Проходит немного времени. В чаще колышутся ветки. Не унимается на опушке вороний крик. И на том месте, на дороге, где исчезли люди, — уже топот копыт. Показываются шапки. Затем — плечи. У всадников рушницы и пороховницы, за сёдлами — саквы, за поясами — пистоли. У каждого на боку сабля. Шапки заснежены, как и лошадиные гривы. Кони усталые, с усилием перебирают ногами.

Передний всадник, чернявый и горбоносый, втянул ноздрями холодный воздух и почуял, наверное, запах дыма. Он присматривается к следам на снегу. Указывает товарищам на светлый столбик в хмуром небе — те, оба светловолосые и ясноглазые, лица опушены мягкими бородками, к которым ещё не прикасались бритвенные лезвия, приостанавливают коней. От коней исходит белый пар. Один из всадников прояснел голубыми глазами:

   — Посмотрим?

Чернявый, не раздумывая, бросает коня в галоп.

   — Потом!
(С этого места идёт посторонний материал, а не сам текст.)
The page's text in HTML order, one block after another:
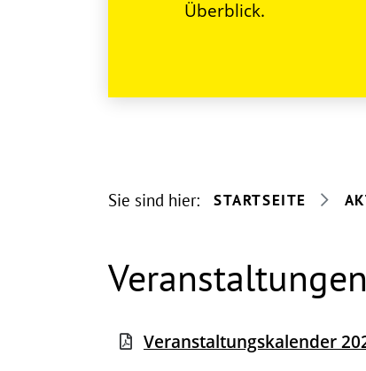
Überblick.
Sie sind hier: STARTSEITE
Veranstaltungen
Veranstaltungskalender
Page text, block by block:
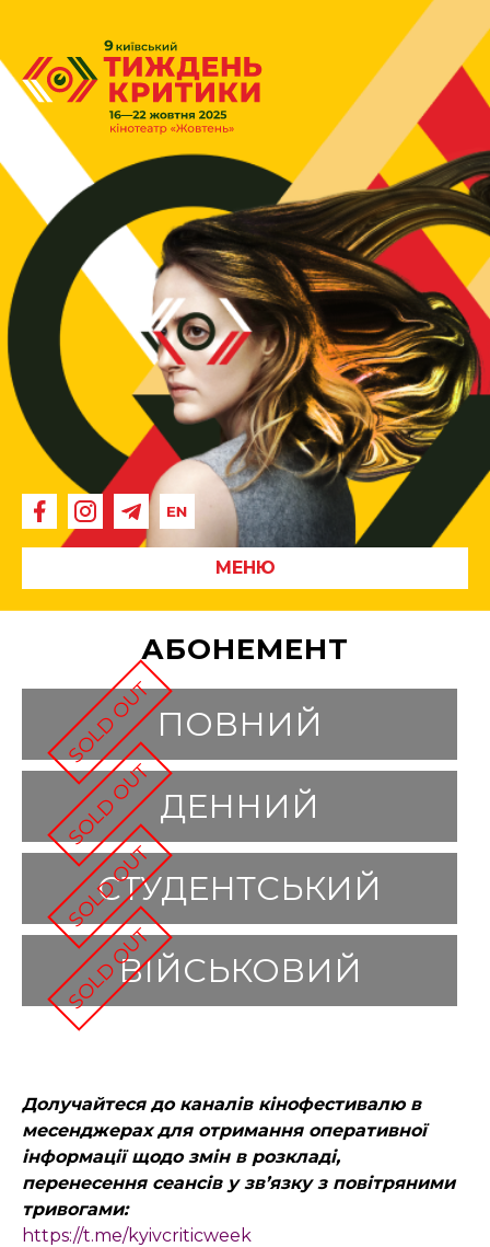
МЕНЮ
АБОНЕМЕНТ
ПОВНИЙ
ДЕННИЙ
СТУДЕНТСЬКИЙ
ВІЙСЬКОВИЙ
Долучайтеся до каналів кінофестивалю в
месенджерах для отримання оперативної
інформації щодо змін в розкладі,
перенесення сеансів у зв’язку з повітряними
тривогами:
https://t.me/kyivcriticweek
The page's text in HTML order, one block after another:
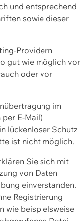
und entsprechend
sowie dieser
Providern
gut wie möglich vor
oder vor
im
E-Mail)
lückenloser Schutz
ist nicht möglich.
Sie sich mit
von Daten
einverstanden.
Registrierung
wie beispielsweise
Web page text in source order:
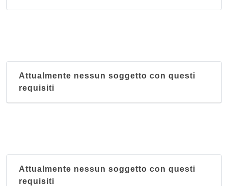
Attualmente nessun soggetto con questi
requisiti
Attualmente nessun soggetto con questi
requisiti
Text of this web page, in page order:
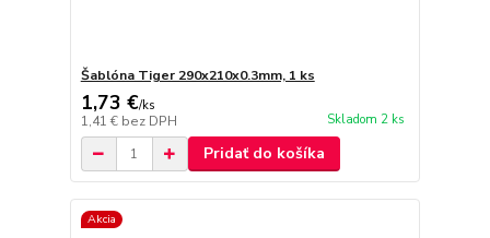
Šablóna Tiger 290x210x0.3mm, 1 ks
1,73 €/ks
1,41 € bez DPH Skladom 2 ks
Pridať do košíka
Akcia
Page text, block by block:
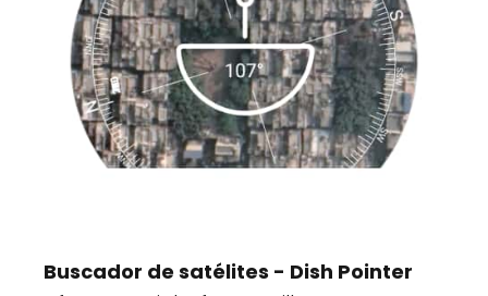
Buscador de satélites - Dish Pointer
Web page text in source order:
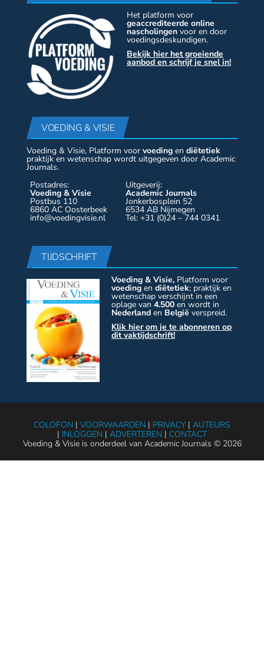
Het platform voor
geaccrediteerde online
nascholingen voor en door
voedingsdeskundigen.
Bekijk hier het groeiende
aanbod en schrijf je snel in!
VOEDING & VISIE
Voeding & Visie, Platform voor voeding en diëtetiek
praktijk en wetenschap wordt uitgegeven door Academic
Journals.
Postadres:
Voeding & Visie
Postbus 110
6860 AC Oosterbeek
info@voedingvisie.nl
Uitgeverij:
Academic Journals
Jonkerbosplein 52
6534 AB Nijmegen
Tel: +31 (0)24 – 744 0341
TIJDSCHRIFT
Voeding & Visie, Platform voor
voeding en diëtetiek; praktijk en
wetenschap verschijnt in een
oplage van4.500 en wordt in
Nederland en België verspreid.
Klik hier om je te abonneren op
dit vaktijdschrift!
COLOFON | VOORWAARDEN | PRIVACY | AUTEURS
| INLOGGEN | ADVERTEREN | CONTACT
Voeding & Visie is onderdeel van Academic Journals © 2026
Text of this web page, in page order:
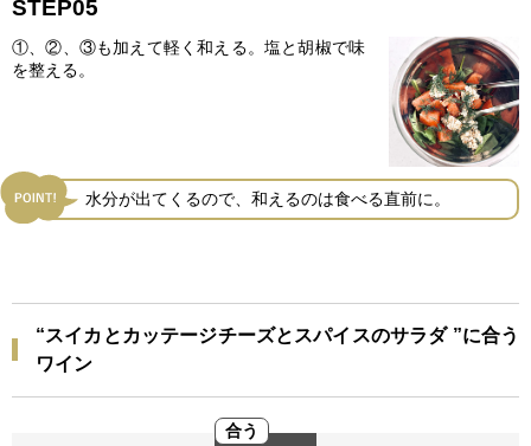
STEP05
①、②、③も加えて軽く和える。塩と胡椒で味
を整える。
水分が出てくるので、和えるのは食べる直前に。
“スイカとカッテージチーズとスパイスのサラダ ”に合う
ワイン
合う
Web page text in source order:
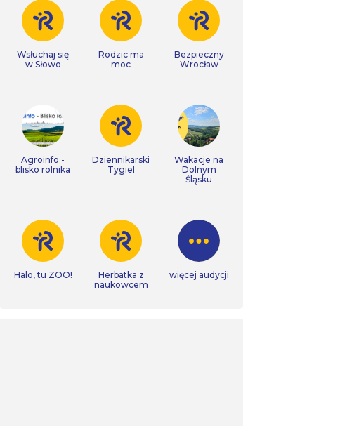
Wsłuchaj się
w Słowo
Rodzic ma
moc
Bezpieczny
Wrocław
Agroinfo -
blisko rolnika
Dziennikarski
Tygiel
Wakacje na
Dolnym
Śląsku
Halo, tu ZOO!
Herbatka z
naukowcem
więcej audycji
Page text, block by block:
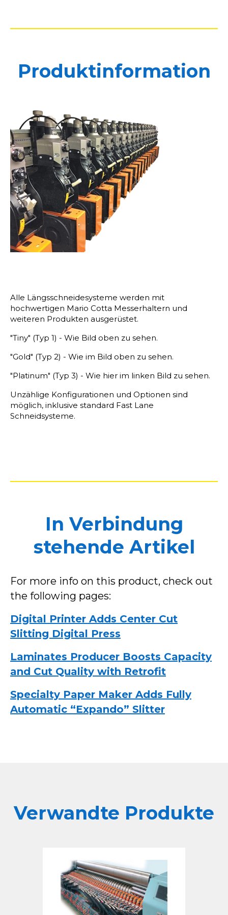
Produktinformation
Alle Längsschneidesysteme werden mit
hochwertigen Mario Cotta Messerhaltern und
weiteren Produkten ausgerüstet.
"Tiny" (Typ 1) - Wie Bild oben zu sehen.
"Gold" (Typ 2) - Wie im Bild oben zu sehen.
"Platinum" (Typ 3) - Wie hier im linken Bild zu sehen.
Unzählige Konfigurationen und Optionen sind
möglich, inklusive standard Fast Lane
Schneidsysteme.
In Verbindung
stehende Artikel
For more info on this product, check out
the following pages:
Digital Printer Adds Center Cut
Slitting Digital Press
Laminates Producer Boosts Capacity
and Cut Quality with Retrofit
Specialty Paper Maker Adds Fully
Automatic “Expando” Slitter
Verwandte Produkte
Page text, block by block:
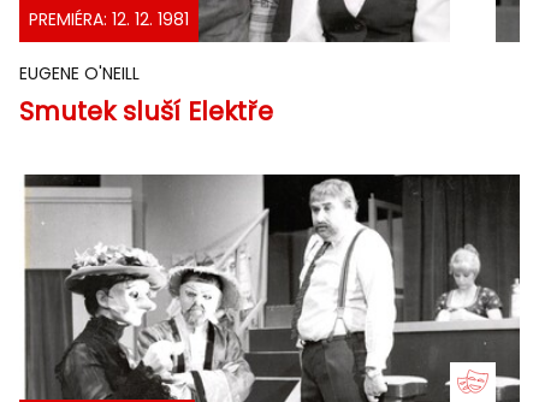
PREMIÉRA: 12. 12. 1981
EUGENE O'NEILL
Smutek sluší Elektře
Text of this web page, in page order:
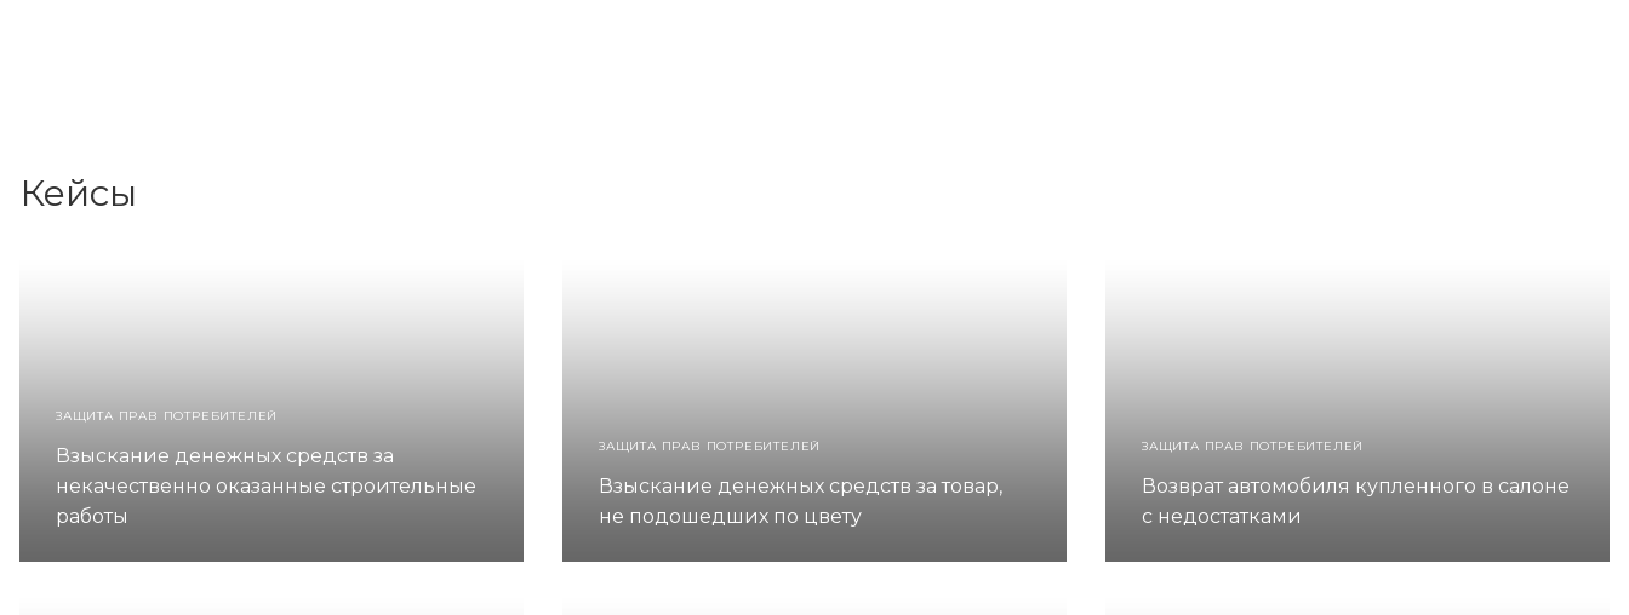
Кейсы
ЗАЩИТА ПРАВ ПОТРЕБИТЕЛЕЙ
Взыскание денежных средств за
некачественно оказанные строительные
работы
ЗАЩИТА ПРАВ ПОТРЕБИТЕЛЕЙ
Взыскание денежных средств за товар,
не подошедших по цвету
ЗАЩИТА ПРАВ ПОТРЕБИТЕЛЕЙ
Возврат автомобиля купленного в салоне
с недостатками
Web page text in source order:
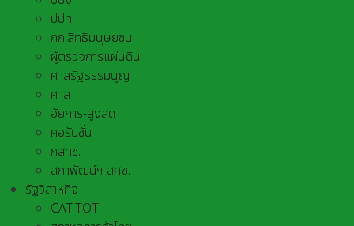
ปปท.
กก.สิทธิมนุษยชน
ผู้ตรวจการแผ่นดิน
ศาลรัฐธรรมนูญ
ศาล
อัยการ-สูงสุด
คอรัปชั่น
กสทช.
สภาพัฒน์ฯ สศช.
รัฐวิสาหกิจ
CAT-TOT
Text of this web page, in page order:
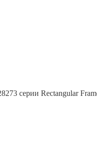
серии Rectangular
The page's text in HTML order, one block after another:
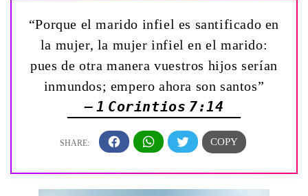
“Porque el marido infiel es santificado en
la mujer, la mujer infiel en el marido:
pues de otra manera vuestros hijos serían
inmundos; empero ahora son santos”
— 1 Corintios 7:14
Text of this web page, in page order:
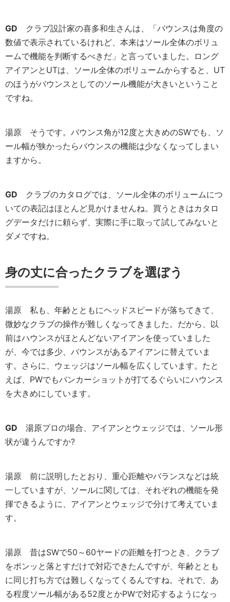
GD クラブ設計家の喜多和生さんは、「バウンスは角度の
数値で表示されているけれど、本来はソール全体のボリュ
ームで機能を判断するべきだ」と言っていました。ロング
アイアンとUTは、ソール全体のボリュームからすると、UT
のほうがバウンスとしてのソール機能が大きいということ
ですね。
湯原 そうです。バウンス角が12度と大きめのSWでも、ソ
ール幅が狭かったらバウンスの機能は少なくなってしまい
ますから。
GD クラブのカタログでは、ソール全体のボリュームにつ
いての表記はほとんど見かけませんね。買うときはカタロ
グデータだけに頼らず、実際に手に取って試してみないと
ダメですね。
身の丈に合ったクラブを選ぼう
湯原 私も、年齢とともにヘッドスピードが落ちてきて、
微妙なクラブの操作が難しくなってきました。だから、以
前はハウンスがほとんどないアイアンを使っていました
が、今では多少、バウンスがあるアイアンに替えていま
す。さらに、ウェッジはソール幅を広くしています。たと
えば、PWでもバンカーショットが打てるぐらいにハウンス
を大きめにしています。
GD 湯原プロの場合、アイアンとウェッジでは、ソール形
状が違うんですか?
湯原 前に説明したとおり、重心距離やバランスなどは統
一していますが、ソールに関しては、それぞれの機能を発
揮できるように、アイアンとウェッジで分けて考えていま
す。
湯原 昔はSWで50～60ヤードの距離を打つとき、クラブ
をポンッと落とすだけで対応できたんですが、年齢ととも
に同じ打ち方では難しくなってくるんですね。それで、あ
る程度ソール幅がある52度とかPWで対応するようになっ
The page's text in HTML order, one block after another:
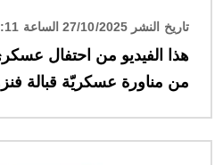
تاريخ النشر 27/10/2025 الساعة 15:11
هذا الفيديو من احتفال
من مناورة عسكريّة قبالة
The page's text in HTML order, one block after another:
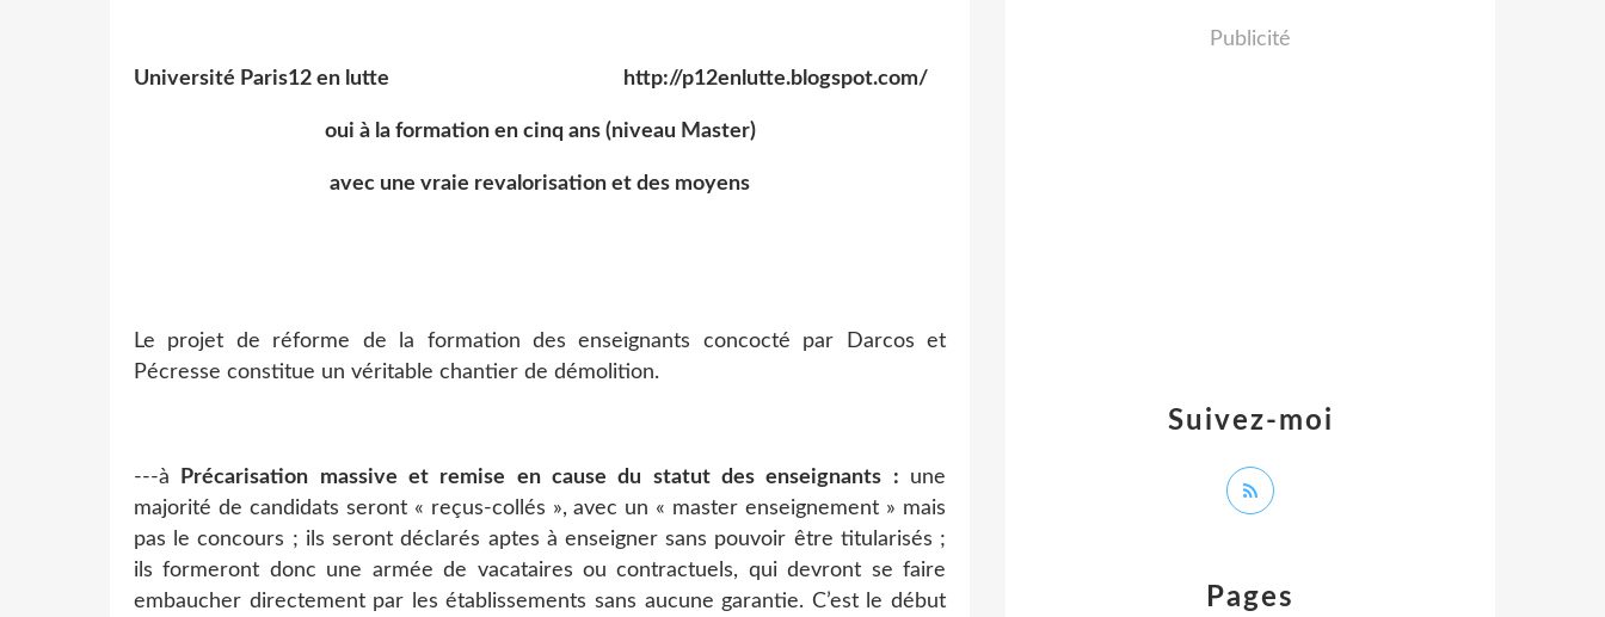
Université Paris12 en lutte http://p12enlutte.blogspot.com/
oui à la formation en cinq ans (niveau Master)
avec une vraie revalorisation et des moyens
Le projet de réforme de la formation des enseignants concocté par Darcos et
Pécresse constitue un véritable chantier de démolition.
---à Précarisation massive et remise en cause du statut des enseignants : une
majorité de candidats seront « reçus-collés », avec un « master enseignement » mais
pas le concours ; ils seront déclarés aptes à enseigner sans pouvoir être titularisés ;
ils formeront donc une armée de vacataires ou contractuels, qui devront se faire
embaucher directement par les établissements sans aucune garantie. C’est le début
Pages
Suivez-moi
Publicité
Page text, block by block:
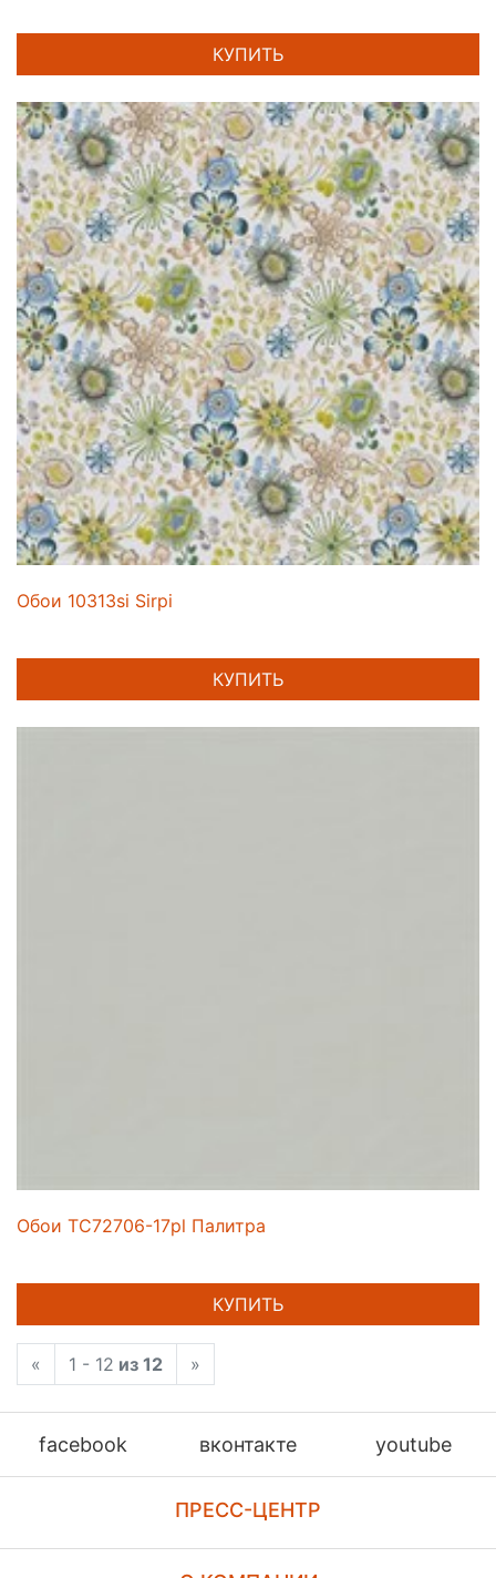
КУПИТЬ
Обои 10313si Sirpi
КУПИТЬ
Обои TC72706-17pl Палитра
КУПИТЬ
« 1 - 12 из 12 »
facebook вконтакте youtube
ПРЕСС-ЦЕНТР
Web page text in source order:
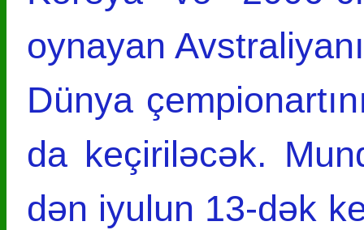
oynayan
Dünya
da keçiriləcək.
dən iyulun 13-dək
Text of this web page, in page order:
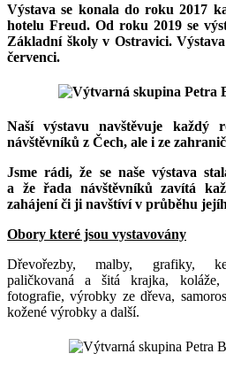
Výstava se konala do roku 2017
hotelu Freud. Od roku 2019 se
Základní školy v Ostravici.
červenci.
Naší výstavu navštěvuje každý
návštěvníků z Čech, ale i ze
Jsme rádi, že se naše výstava
a že řada návštěvníků zavítá
zahájení či ji navštíví v průběhu
Obory které jsou vystavovány
Dřevořezby, malby, grafiky,
paličkovaná a šitá krajka,
fotografie, výrobky ze dřeva,
kožené výrobky a další.
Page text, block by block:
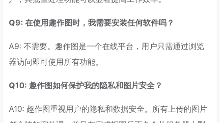
Q9: 在使用趣作图时，我需要安装任何软件吗？
A9: 不需要。趣作图是一个在线平台，用户只需通过浏览
器访问即可使用所有功能。
Q10: 趣作图如何保护我的隐私和图片安全？
A10: 趣作图重视用户的隐私和数据安全。所有上传的图片
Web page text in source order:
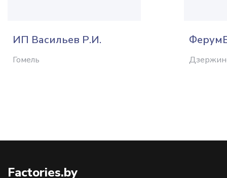
ИП Васильев Р.И.
Гомель
Factories.by
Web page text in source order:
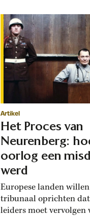
Artikel
Het Proces van
Neurenberg:
oorlog een
werd
Europese landen
tribunaal oprichten dat
leiders moet vervolgen
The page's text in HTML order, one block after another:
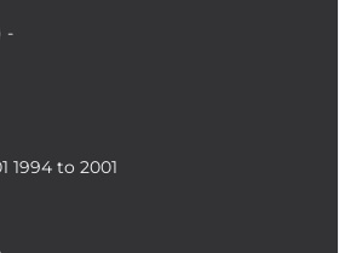
-
1994 to 2001
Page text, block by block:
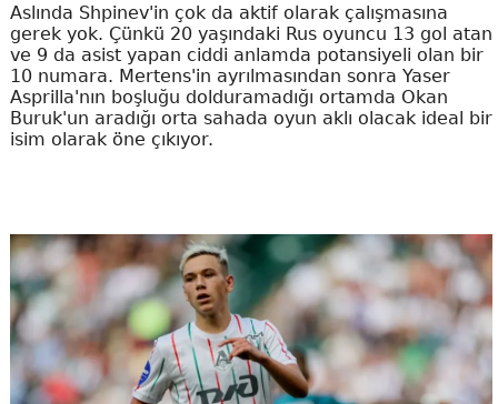
Aslında Shpinev'in çok da aktif olarak çalışmasına
gerek yok. Çünkü 20 yaşındaki Rus oyuncu 13 gol atan
ve 9 da asist yapan ciddi anlamda potansiyeli olan bir
10 numara. Mertens'in ayrılmasından sonra Yaser
Asprilla'nın boşluğu dolduramadığı ortamda Okan
Buruk'un aradığı orta sahada oyun aklı olacak ideal bir
isim olarak öne çıkıyor.
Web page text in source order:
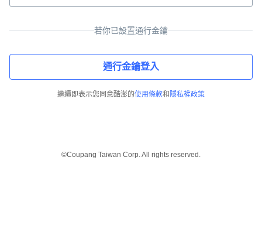
若你已設置通行金鑰
通行金鑰登入
繼續即表示您同意酷澎的使用條款和 隱私權政策
©Coupang Taiwan Corp. All rights reserved.
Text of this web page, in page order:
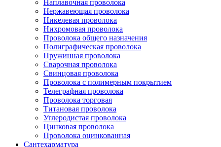
Наплавочная проволока
Нержавеющая проволока
Никелевая проволока
Нихромовая проволока
Проволока общего назначения
Полиграфическая проволока
Пружинная проволока
Сварочная проволока
Свинцовая проволока
Проволока с полимерным покрытием
Телеграфная проволока
Проволока торговая
Титановая проволока
Углеродистая проволока
Цинковая проволока
Проволока оцинкованная
Сантехарматура
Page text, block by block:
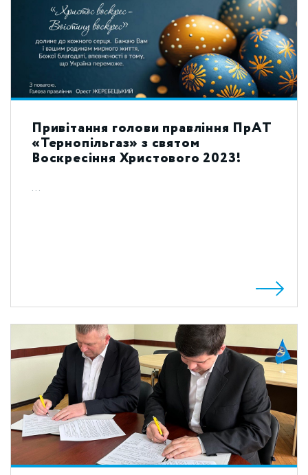
Привітання голови правління ПрАТ
«Тернопільгаз» з святом
Воскресіння Христового 2023!
...
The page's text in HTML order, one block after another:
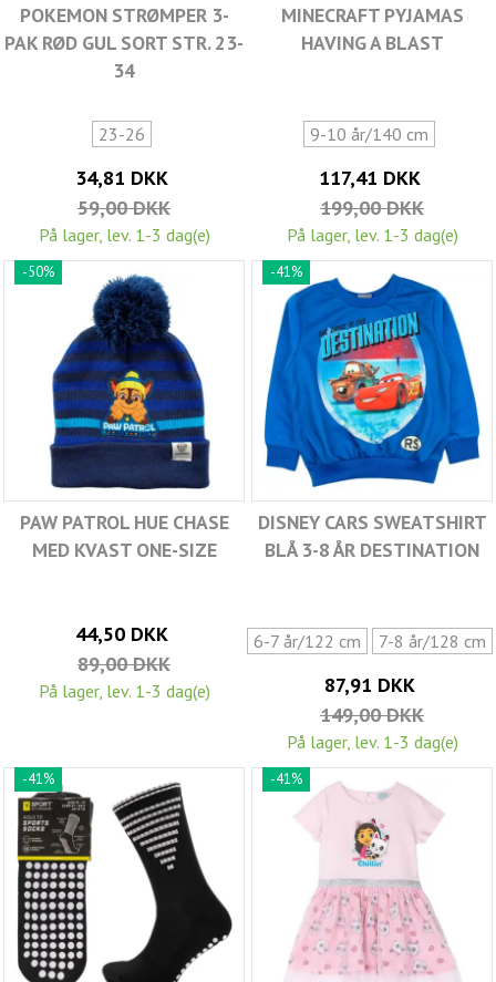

Если люди — значит, надолго обосновались.

Не успевают всадники отъехать несколько саженей, а из чащи вырывается крик:

   — Петрусь!

Чернявый дёргает поводья, чуть не вылетает из седла.

   — Кто там? Выходите!

На зов выскакивает мальчишка в косматой шапке. За ним — дед.

   — Дед Свирид! — срывается чернявый с коня.

   — Петрусь! Петро! — радостно морщится старик. — Правда ты, голубь мой? Мать трижды тебя хоронила, а ты жив! Мишко узнал... Едят его мухи!

Мальчишка, кроме косматой шапки, имеет на себе примечательную длиннополую свитку, очень знакомую всаднику.

   — Бабуня Христя каждый день рассказывали, какой он! — прыгает мальчишка перед конской мордой, смешно размахивая рукавами свитки, которую теперь можно окончательно признать: принадлежит Петрусевой матери.

От дедова кожуха — запах дыма, сырой земли, гнилых листьев.

Петрусь ничего не понимает:

   — Что за работа сейчас в лесу? Чей это хлопец? Я его видел...

   — Степан за тобой не едет? — спрашивает старик вместо ответа.